第70章 小定 “可有趣啦!”
謝遲不喜歡進宮, 或者說他不喜歡與皇室中人有牽扯。
這一點最早要追溯到先帝著手肅清開國勳貴那時起。
但先帝的做法其實沒錯,倘若是謝遲坐在龍椅上,他也會這麼做。
立場不同罷了。
當今皇帝比起先帝少了一分果決, 也多了一分慈善, 可能是因為他空有一腔征戰沙場的美夢卻沒有能力,可能是因為與謝遲有了共同的秘密, 也可能是因為開國勳貴所剩無幾, 而朝中擅戰的將軍不多了……
總之,他待謝遲十分親厚。
噓寒問暖過後,皇帝就拉著謝遲問起他在霧隱山的所見所聞。
不同於詢問鍾遙、徐宿那時, 這會兒他問得非常細緻, 聽見賊寇的手段、惡童與深山中奇特的毒蟲野獸,時而震驚,時而面露憧憬, 瞧著像是恨不能去剿匪的人是他自己。
他若是去了,定然又是一個徐宿。
幸好經過前幾年那場仗後, 皇帝已經有了自知之明。
“這回該徹底剷除了吧?”
“還需派人前去頻繁巡查、教化百姓, 以防宵小賊人重新聚集……”
謝遲迴來得匆忙, 事情雖然安排妥當了,但不是自己親自盯著, 總有些不放心。
他與皇帝說了要給汪臨躍和秦將軍增派人手監守、鼓勵通商買賣以及薛枋的事情,末了,道:“還有一件關於大當家的事情,臣不能確定,需鍾三小姐施以援手。

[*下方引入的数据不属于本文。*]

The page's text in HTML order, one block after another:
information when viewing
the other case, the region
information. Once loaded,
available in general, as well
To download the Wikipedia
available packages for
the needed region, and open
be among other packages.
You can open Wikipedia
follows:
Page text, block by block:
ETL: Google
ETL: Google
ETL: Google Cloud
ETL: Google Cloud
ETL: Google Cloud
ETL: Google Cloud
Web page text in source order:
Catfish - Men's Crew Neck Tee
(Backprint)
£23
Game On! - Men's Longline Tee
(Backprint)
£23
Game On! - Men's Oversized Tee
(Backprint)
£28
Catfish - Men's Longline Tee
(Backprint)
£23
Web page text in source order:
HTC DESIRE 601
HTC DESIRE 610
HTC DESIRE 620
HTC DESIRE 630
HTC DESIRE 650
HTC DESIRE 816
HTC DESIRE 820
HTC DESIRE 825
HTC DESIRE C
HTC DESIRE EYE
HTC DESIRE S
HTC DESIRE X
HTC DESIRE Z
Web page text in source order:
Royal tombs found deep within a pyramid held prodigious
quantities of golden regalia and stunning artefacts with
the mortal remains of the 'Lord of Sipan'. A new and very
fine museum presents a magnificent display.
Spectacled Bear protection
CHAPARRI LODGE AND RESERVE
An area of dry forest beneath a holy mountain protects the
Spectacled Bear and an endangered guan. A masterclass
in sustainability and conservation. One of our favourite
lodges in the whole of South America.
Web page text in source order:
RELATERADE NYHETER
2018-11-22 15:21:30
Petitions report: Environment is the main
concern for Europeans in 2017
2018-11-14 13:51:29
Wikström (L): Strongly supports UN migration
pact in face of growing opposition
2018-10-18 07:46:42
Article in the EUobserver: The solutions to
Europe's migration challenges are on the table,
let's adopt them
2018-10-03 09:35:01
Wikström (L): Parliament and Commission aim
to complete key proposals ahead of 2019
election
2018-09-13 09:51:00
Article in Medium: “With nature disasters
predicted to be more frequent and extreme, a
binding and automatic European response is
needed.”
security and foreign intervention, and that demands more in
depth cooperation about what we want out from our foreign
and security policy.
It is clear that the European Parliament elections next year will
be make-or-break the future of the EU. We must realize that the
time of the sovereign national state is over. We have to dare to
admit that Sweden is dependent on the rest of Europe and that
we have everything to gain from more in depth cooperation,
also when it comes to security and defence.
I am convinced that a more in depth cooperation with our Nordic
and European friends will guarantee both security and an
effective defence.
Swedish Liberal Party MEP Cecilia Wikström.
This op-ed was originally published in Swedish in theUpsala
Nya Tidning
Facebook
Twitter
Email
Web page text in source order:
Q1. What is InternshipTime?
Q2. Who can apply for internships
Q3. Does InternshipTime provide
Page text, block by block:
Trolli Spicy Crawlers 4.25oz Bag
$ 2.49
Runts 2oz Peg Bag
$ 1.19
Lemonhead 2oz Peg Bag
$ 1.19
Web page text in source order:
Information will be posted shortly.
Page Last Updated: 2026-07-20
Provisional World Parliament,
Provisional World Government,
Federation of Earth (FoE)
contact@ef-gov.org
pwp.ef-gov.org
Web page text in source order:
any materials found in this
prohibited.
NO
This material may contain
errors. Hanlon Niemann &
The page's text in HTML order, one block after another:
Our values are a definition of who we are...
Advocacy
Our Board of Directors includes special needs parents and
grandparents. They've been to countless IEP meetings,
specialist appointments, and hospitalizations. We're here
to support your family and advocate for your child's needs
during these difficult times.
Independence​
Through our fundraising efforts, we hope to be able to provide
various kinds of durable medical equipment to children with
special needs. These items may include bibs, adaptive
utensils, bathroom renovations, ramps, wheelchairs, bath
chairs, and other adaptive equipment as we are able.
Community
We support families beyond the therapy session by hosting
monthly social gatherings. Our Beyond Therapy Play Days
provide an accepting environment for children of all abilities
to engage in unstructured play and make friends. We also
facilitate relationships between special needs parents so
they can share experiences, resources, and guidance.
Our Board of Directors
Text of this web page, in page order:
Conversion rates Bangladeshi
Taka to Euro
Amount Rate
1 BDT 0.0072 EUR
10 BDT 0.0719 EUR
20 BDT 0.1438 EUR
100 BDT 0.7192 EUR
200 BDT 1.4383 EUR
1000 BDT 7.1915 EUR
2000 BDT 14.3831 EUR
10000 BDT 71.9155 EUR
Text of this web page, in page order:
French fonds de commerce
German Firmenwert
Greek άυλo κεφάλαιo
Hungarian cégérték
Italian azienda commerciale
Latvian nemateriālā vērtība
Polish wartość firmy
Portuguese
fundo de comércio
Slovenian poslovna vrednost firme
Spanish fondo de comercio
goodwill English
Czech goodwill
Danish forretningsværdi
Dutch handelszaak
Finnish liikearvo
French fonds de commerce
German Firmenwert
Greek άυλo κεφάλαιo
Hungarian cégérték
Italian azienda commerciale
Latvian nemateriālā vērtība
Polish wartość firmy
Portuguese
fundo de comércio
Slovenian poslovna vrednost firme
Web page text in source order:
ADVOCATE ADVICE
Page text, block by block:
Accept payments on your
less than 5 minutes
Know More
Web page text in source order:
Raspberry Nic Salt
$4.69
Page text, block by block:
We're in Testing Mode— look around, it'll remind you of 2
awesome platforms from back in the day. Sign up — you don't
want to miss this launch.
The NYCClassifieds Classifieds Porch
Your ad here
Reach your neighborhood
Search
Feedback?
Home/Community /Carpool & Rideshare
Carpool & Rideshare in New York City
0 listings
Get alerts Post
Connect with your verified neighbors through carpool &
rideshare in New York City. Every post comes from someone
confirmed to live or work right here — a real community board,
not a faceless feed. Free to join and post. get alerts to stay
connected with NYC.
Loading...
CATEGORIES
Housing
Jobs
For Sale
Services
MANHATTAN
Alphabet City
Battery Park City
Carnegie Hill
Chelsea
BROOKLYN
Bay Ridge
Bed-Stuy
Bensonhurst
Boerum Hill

”
皇帝聽後,笑說:“這該不會是你想出來的與她見面的藉口吧?”
謝遲:“……”
還真不是。
他若是真想找藉口,用鍾沭、鍾嵐、祖母, 哪個不行?
況且禮法也沒那麼嚴格,不至於定親的未婚男女見上一面都必須找個合理的藉口。
謝遲說的其實是正事,事情其實很簡單,只需要與鍾遙確定一下他有沒有記錯就好。
特意在皇帝面前提一句,只不過是想著萬一這事還有隱情,好讓皇帝多記一分鐘遙的功勞。
誰知他竟也這麼愛說閒話。
“太子說你看上了鍾家三小姐,朕原本是不信的,如今看來,還真讓太子說中了。”皇帝笑著說完,神情萎靡了些,感嘆道,“你這半年多不在京中,不知道太子與四皇兒鬧得有多僵……”
又開始了。
所以謝遲一直不願意與皇室中人有牽扯。
皇帝大意是說太子與四皇子鬧得僵硬,他這個做父皇的夾在中間左右為難,最後倆兒子都與他起了隔閡。
四皇子那邊起隔閡,他只是傷心。
太子這邊,皇帝則十分憂慮……他到底是年歲大了。
幸好有謝遲。
謝遲對他們父子倆來說,是一個非常安全、輕鬆、和睦的話題,謝遲的私事更是,而這話題毫無疑問是太子率先挑起的。
這父子起了隔閡,拿他與鍾遙的事情做緩和關係的紐帶?
謝遲很是不悅。
但凡數年前外出遊歷時認出了那人是太子,他絕不會與對方多說一句話。
幸好他早有準備,在皇帝暫停絮叨飲茶潤喉時,拿出了賊寇們慣用的致幻迷藥,皇帝一下子就被吸引了全部注意。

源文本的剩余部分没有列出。